Where in the data below does the word "Legacy" appear? Copy every line that has it.

━━━━━ Data to examine ━━━━━

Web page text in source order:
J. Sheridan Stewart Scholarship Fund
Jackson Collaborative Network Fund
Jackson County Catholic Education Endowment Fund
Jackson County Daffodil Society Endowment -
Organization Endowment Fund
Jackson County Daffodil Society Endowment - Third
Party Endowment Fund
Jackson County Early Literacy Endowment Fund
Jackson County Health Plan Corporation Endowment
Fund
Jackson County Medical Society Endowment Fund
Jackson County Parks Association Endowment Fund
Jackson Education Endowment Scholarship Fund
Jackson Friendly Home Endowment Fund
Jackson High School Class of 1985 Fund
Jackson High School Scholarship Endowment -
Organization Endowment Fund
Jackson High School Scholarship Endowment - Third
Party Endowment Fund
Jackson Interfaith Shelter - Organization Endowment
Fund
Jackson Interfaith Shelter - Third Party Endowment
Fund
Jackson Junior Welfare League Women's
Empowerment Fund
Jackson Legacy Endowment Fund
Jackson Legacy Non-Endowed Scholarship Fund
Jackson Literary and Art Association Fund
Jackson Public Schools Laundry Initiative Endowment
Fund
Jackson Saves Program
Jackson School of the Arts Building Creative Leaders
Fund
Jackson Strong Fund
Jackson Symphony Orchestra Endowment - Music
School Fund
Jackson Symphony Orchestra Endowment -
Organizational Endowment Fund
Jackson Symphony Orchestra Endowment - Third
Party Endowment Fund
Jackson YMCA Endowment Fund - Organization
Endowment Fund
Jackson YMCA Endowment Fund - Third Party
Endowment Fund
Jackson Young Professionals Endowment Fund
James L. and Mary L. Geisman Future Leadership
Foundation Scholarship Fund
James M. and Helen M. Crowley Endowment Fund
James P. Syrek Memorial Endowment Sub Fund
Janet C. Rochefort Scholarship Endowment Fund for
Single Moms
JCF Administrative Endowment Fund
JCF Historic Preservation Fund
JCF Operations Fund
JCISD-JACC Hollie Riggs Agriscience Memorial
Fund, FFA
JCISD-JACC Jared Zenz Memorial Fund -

━━━━━

Written reply:
Jackson Legacy Endowment Fund
Jackson Legacy Non-Endowed Scholarship Fund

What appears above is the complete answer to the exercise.